Replaceable codons are enriched for codons that end by A (71% of the replaceable codons, but only 27% of the non-replaceable and 14% of the non-fragile). Moreover, fragility strongly depends on wobble position in species that utilize the standard genetic code (P = 0.03; χ2 independence test). Therefore, we wanted to test whether their spatial patterns are a simple reflection of the content of their wobble position. Similar to what we did for codon efficiency, we subdivided the replaceable, non-replaceable and non-fragile codons according to the content of their wobble position into A- (Fig 7; S4 and S5 Tables), T-, C-, and G-ending codons (S12–S14 Figs; S4 and S5 Tables), and tested whether fragility affects the distribution of the RSCA values (S8 and S9 Tables). The results demonstrate that replaceable, non-replaceable, and non-fragile codons ending by A behave similarly irrespective to their fragility, and that the distribution of RSCA values is independent on the fragility of the codon. Exceptions include some prokaryotes, especially AT-rich ones, that show weak under-representation of non-replaceable ending by A at the last 5–10 codons. Hence we conclude that it is the content of the wobble position of the codon, and not its fragility, that determines the spatial CUB pattern near the gene end.

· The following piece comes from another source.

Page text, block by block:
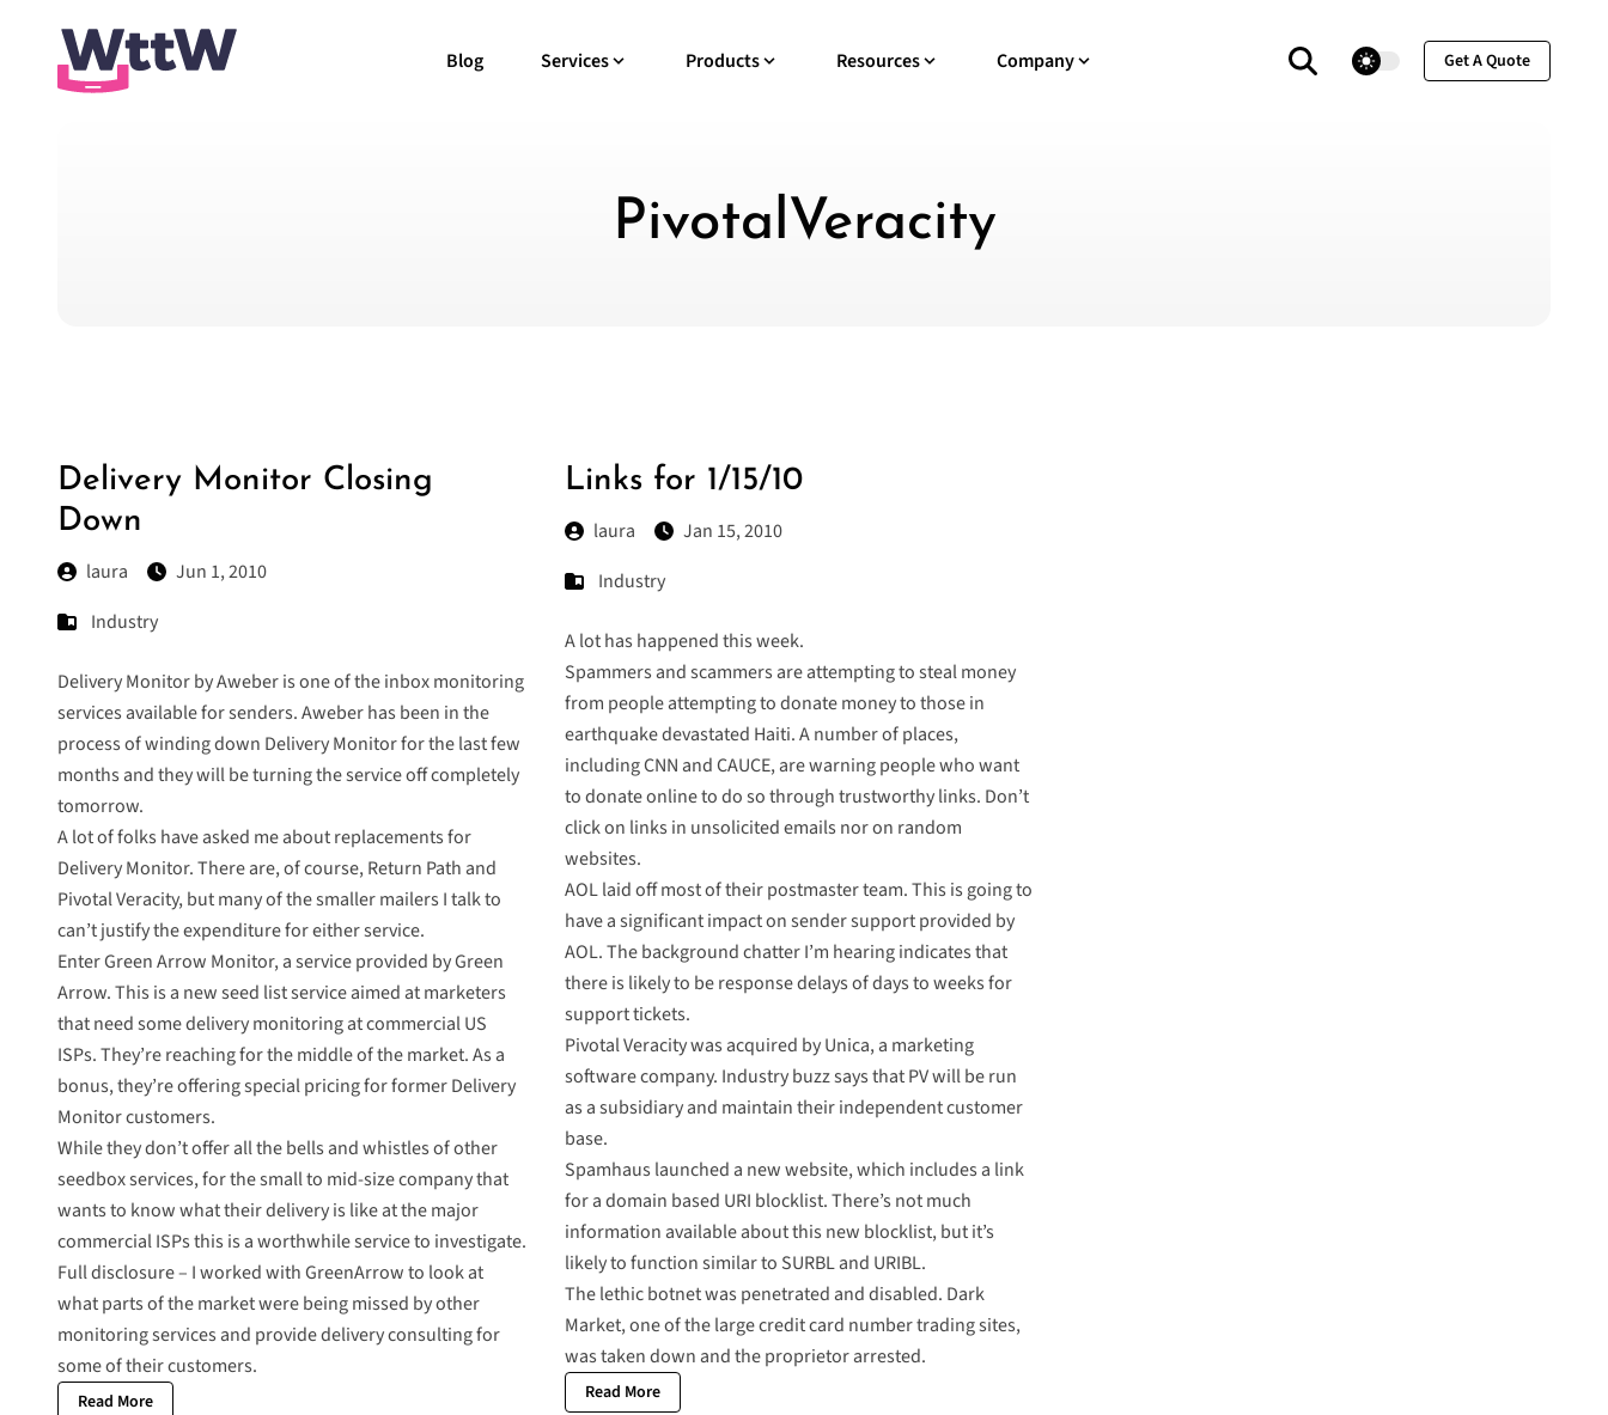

A-ending codons are associated with less stable mRNA folding at the gene 3’-end
Next, we wanted to test if the universal over-representation of A-ending codons at the 3’-end lower secondary RNA structures stability compared to what is expected from the general codon bias. To this end, we used RNAfold to compute minimum free energy (MFE) at the last 15 codons (observed MFE), and then replaced codons that end by A with the most frequently used codon for the corresponding amino acid in that species. If that codon also ends by A, we did not replace it. We computed the folding energy of the new sequence after replacing the last 15 codons (expected MFE). The results show (S10 Table) that in all species, the expected MFE was significantly lower than the observed MFE, indicating that the observed secondary structures at the 3’-end are less stable than the secondary structures expected from the general codon bias. These results suggest that the universal preference of A-ending codons at the 3’-end has a direct effect on lowering the stability of mRNA folding at that region.
Highly expressed genes show stronger selection against GC-rich codons at the 3’-end
It has been reported that highly expressed genes have stronger positional dependence of codon usage than lowly expressed genes in regions downstream of the 5’-end [47]. Given that highly expressed genes are assumed to be optimized for fast translation and low error rate, one may expect to see differences in positional CUB across genes with different expression levels. To check if this is the case at the 3’-end, we classified human genes to highly expressed and lowly expressed according to their average expression across 53 human tissues (see Methods; Fig 8). We found that the patterns of RSCA at the last 50 codons of highly expressed and lowly expressed genes behave similarly, and match the overall patterns reported above. There are nevertheless some minor differences. For example, strong depletion of G-ending codons starts earlier (at the 28th codon) in highly expressed genes, while it starts later (at the 15th codon) in lowly expressed genes. This is also the case for codons that are GC-rich (3/3 codons), where depletion starts earlier (at the 34th codon) in highly expressed genes than in lowly expressed ones (at the 12th codon). These results indicate that while the depletion of GC-rich and G-ending codons at the 3’-end is independent of gene expression, the strength of the depletion and the exact starting position might be affected by expression level. Interestingly, inefficient codons are more depleted toward the 3’-end in highly expressed genes, while lowly expressed genes show a mixture of patterns for these codons.
Discussion
Codon usage bias near the gene start has received considerable attention, likely because of its assumed role in translation initiation [35, 47, 49]. In contrast, codon usage bias near the gene end gained less attention. Yet, codons in this region may affect translation termination, and therefore participate in translation regulation. Three main translation-related forces have been suggested to explain the unique nucleotide composition near the gene end, called in this work translation efficiency, translation accuracy, and mRNA folding. The main purpose of our work was to determine which of these three forces predominates codon usage patterns near the gene end.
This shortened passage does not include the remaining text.